Nicholas Tampio is a professor of political science at Fordham University. As a father, he was outraged by the Common Core, so outraged that he wrote a book about it, “Common Core: National Education Standards and the threat to Democracy.”. In New York State, the person most responsible for the quick and unpopular rollout of Common Core was State Commissioner John King. King was recently named the Chancellor of the State University of New York.
Tampio expresses his view of King here.
On Dec. 5, the State University of New York appointed John B. King Jr. as the new chancellor. His biography may give us clues as to his possible plan to prioritize workforce training over the liberal arts for SUNY students.
King was state commissioner of education between 2011 and early 2015. Then-chancellor of the Board of Regents Merryl Tisch hired him to implement the state’s Race to the Top plan. The plan had interlocking parts. Schools teach the Common Core learning standards in reading, writing, and math. Students take end of year tests whose scores are entered into a database. Teachers are evaluated on students’ test score growth. Schools with low test scores get taken over by the state.
One year during his reign as commissioner, 155,000 New York students refused the end-of-year Common Core tests. To his critics, King was a hypocrite for sending his own children to a private Montessori school in Albany while he was rolling out the Common Core for other people’s children.
People in the test refusal movement, such as myself, were trying to explain why we did not want an education system for our children focused on standardized testing. Alas, King and Tisch dug in their heels, and the main planks of the Regents’ reform agenda remain in place….
Race to the Top incentivized states to build a P-20 longitudinal data system. This system tracks a child from pre-school (or pre-natal) until 8 years until after they graduate from high school. Nancy Zimpher, SUNY chancellor from 2011 to 2017, was a champion of creating career pathways. King may well continue her efforts to prepare children, from an early age, for a specific job that they will do as adults.
In 2018, King told the the Silicon Valley Education Policy Summit: “Whenever I go around the country, when I talk with employers, they talk about the challenge of finding the workforce they need. They talk about the challenge of finding folks with the right skills.”
Now, SUNY press release notes that King will work to connect “K-12 schools, higher education institutions, and employers to tailor high school curriculum to meet the needs of a modern-day workforce.”
To be clear, college students should learn a wide array of skills to prepare them for the workforce. And the Education Trust advocates commendable ideals of expanding college access, improving college graduation rates, and making college affordable, particularly for students of color and students from low-income backgrounds.
Still, we ought to think about what kind of future is in store for New York students enrolling in a state university or college.

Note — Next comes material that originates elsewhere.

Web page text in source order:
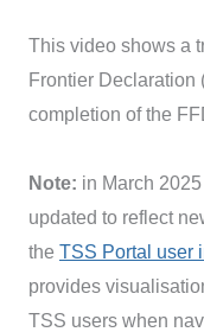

In the body of the SUNY press release, there is little indication that King values faculty governance, research, or the liberal arts. SUNY could aspire to become a world-class higher education system with laboratories, research resources, study abroad programs, libraries, and so forth. But the press release will not assuage academics who want to teach subjects that do not directly translate into jobs.
SUNY enrollment fell 20% over the past decade, a trend that started before the pandemic. SUNY could aspire to make the school attractive to bright students who can afford to go to private liberal arts colleges or universities. But the early indications are that that is not the priority of SUNY’s leadership.
Over a decade ago, Tisch and King created a K-12 education system that would funnel students into tracks based on test scores. Now, they are working together to build the rest of the P-20 system that place those children into their assigned slots.
In the near future, rich New York kids will go to expensive out-of-state or private schools. And everyone else will be placed in a career pipeline that is hard to escape.
The folks who have been controlling education in NY for two decades on’t.care about education and will not go quietly.
And they are milking the NY taxpayers for all they are worth.
And they are worth billions.
Still, we ought to think about…
WHAT spawns meaningful
change, and what
fails to do so.
If the book “Common Core”
by Nicholas Tampio,
Johns Hopkins University
Press, 2018-Jan, fell
on the deaf ears,of
the “make me stop”,
test GIVERS, will
more Tampio thoughts
spawn meaningful
change?
Point, doing the same,
over and over again,
has yet to bring
about meaningful
change.
You wage a war on ideas on multiple time scales.
Sometimes, you score a quick victory. I wrote a piece criticizing the hiring of Jim Malatras. Things may have happened the exact same way if I didn’t write the piece. But there was little enthusiasm to defend him when he got in trouble.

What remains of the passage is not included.